Times With Papaw & His Timing

1986! I was ready to go to college for my sophomore year. But I had a serious dilemma. It all really started a year earlier though and I didn’t even know it at the time. It’s all in the past now. I’ve come to grips with it now. But it took a little while. And it broke my heart into tiny little pieces. I think it’s time to just start at the beginning and share the whole experience.

It begins with the relationship that I had with my paternal grandparents. While I never saw them do it I’m quite sure that they hung the moon in the sky every night and the sun in the sky every morning. My Mamaw and Papaw were as close to best friends that a girl could ever hope to have. I grew up spending a LOT of free time at their house. I was the first grandchild. In the end there were only four of us.

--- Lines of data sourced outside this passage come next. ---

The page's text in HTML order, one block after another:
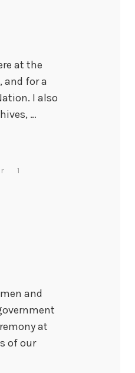
at the
and for a
I also
…
1
and
at
of our
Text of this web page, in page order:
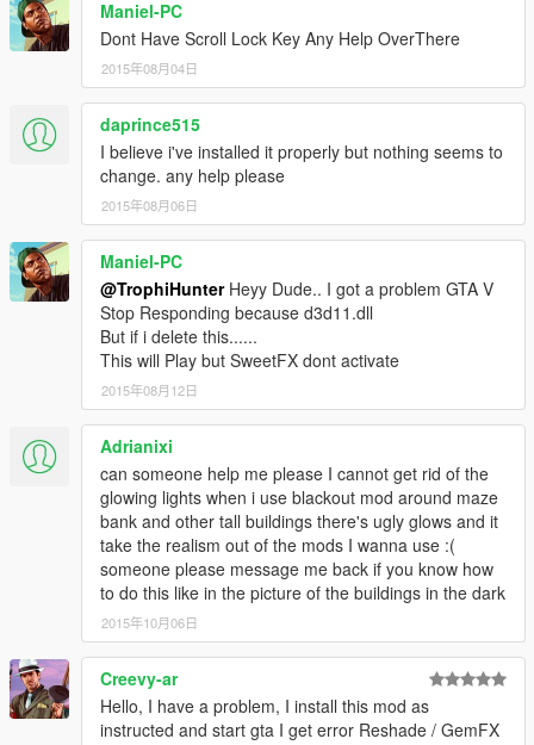
Maniel-PC
Dont Have Scroll Lock Key Any Help OverThere
2015年08月04日
daprince515
I believe i've installed it properly but nothing seems to
change. any help please
2015年08月06日
Maniel-PC
@TrophiHunterHeyy Dude.. I got a problem GTA V
Stop Responding because d3d11.dll
But if i delete this......
This will Play but SweetFX dont activate
2015年08月12日
Adrianixi
can someone help me please I cannot get rid of the
glowing lights when i use blackout mod around maze
bank and other tall buildings there's ugly glows and it
take the realism out of the mods I wanna use :(
someone please message me back if you know how
to do this like in the picture of the buildings in the dark
2015年10月06日
Creevy-ar
Hello, I have a problem, I install this mod as
instructed and start gta I get error Reshade / GemFX
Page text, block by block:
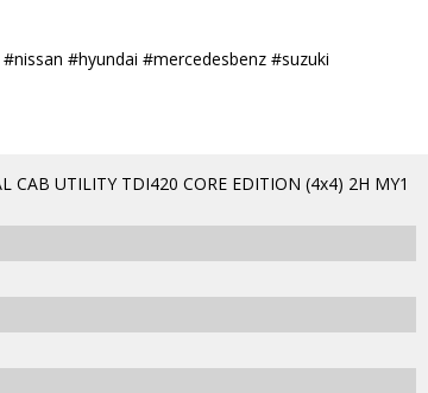
#hyundai #mercedesbenz #suzuki
CAB UTILITY TDI420 CORE EDITION (4x4) 2H MY1

Two girls and two boys. So we each got as much time as we wanted with them. We did everything together! They were the emergency contacts at my high school. I remember Papaw coming to pick me up when I was sick. We had a great time – just the two of us – even though I was sick. I remember the tickle fights between him, me and my cousin Derick. He liked to take us to the lake and out in the boat. He’d take us out to the edge of the lake and anchor the boat at an angle so Derick and I could get in the water even though we weren’t supposed to. I have a clear picture of him getting the boat ready in the driveway before we would take off to the lake. Wild horses couldn’t keep me away from their house on the weekends. Mamaw and I loved to watch TV together. I remember when the Loreal commercial tag line “Because I’m worth it” came out we would laugh and say that line along with them like we were worth a million bucks. Mamaw was the best cook in the world. We had all of our family meals at their house. My mom and my aunts would bring covered dishes but Mamaw cooked most of the meals. She canned everything that could be canned. Papaw used to love picking on her. She’d get so mad at him for it. But I could have stayed there forever – if only time could have stood still.

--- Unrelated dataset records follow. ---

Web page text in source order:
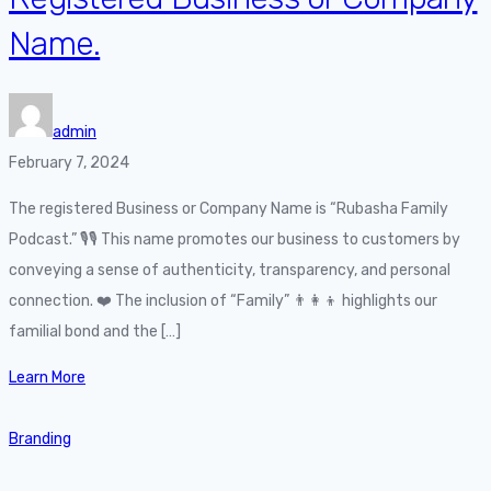
Name.
admin
February 7, 2024
The registered Business or Company Name is “Rubasha Family
Podcast.” 🎙️🎙️ This name promotes our business to customers by
conveying a sense of authenticity, transparency, and personal
connection. ❤️ The inclusion of “Family” 👨‍👩‍👦 highlights our
familial bond and the […]
Learn More
Branding
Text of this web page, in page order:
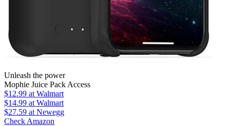
Unleash the power
Mophie Juice Pack Access
$12.99 at Walmart
$14.99 at Walmart
$27.59 at Newegg
Check Amazon
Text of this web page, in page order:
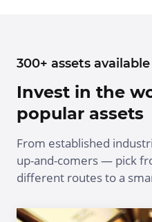
300+ assets available
Invest in the
popular assets
From established
up-and-comers — pick
different routes to a
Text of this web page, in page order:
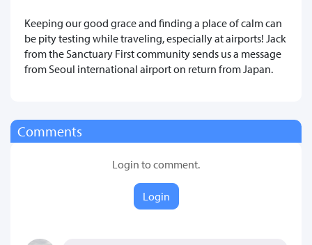
Keeping our good grace and finding a place of calm can
be pity testing while traveling, especially at airports! Jack
from the Sanctuary First community sends us a message
from Seoul international airport on return from Japan.
Comments
Login to comment.
Login
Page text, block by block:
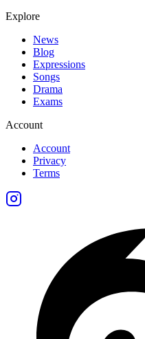
Explore
News
Blog
Expressions
Songs
Drama
Exams
Account
Account
Privacy
Terms
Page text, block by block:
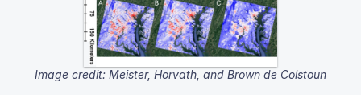
Image credit: Meister, Horvath, and Brown de Colstoun

When it came time for me to go to college in 1985 I chose to go to a college in Nashville. I chose our denomination’s college, Free Will Baptist Bible College. The closer it came to time for me to leave in August, Papaw told me he didn’t want me to go away. I remember feeling like it was a sentimental emotional. Each time I saw him he would give me one of those big Papaw hugs and tell me again that he wanted me to stay closer to home. I tried to get him to understand that the Bible college was where I felt like I needed to be. He told me there were colleges closer to home that I could go to. I remember my family had Mamaw and Papaw up to the house for a “goodbye” dinner at some point right before I left for Nashville. One of my parents took a picture of me between the two of them. I’ve searched for years for that picture but I haven’t been able to find it yet. I’ll explain in a little bit why I want to find it so bad.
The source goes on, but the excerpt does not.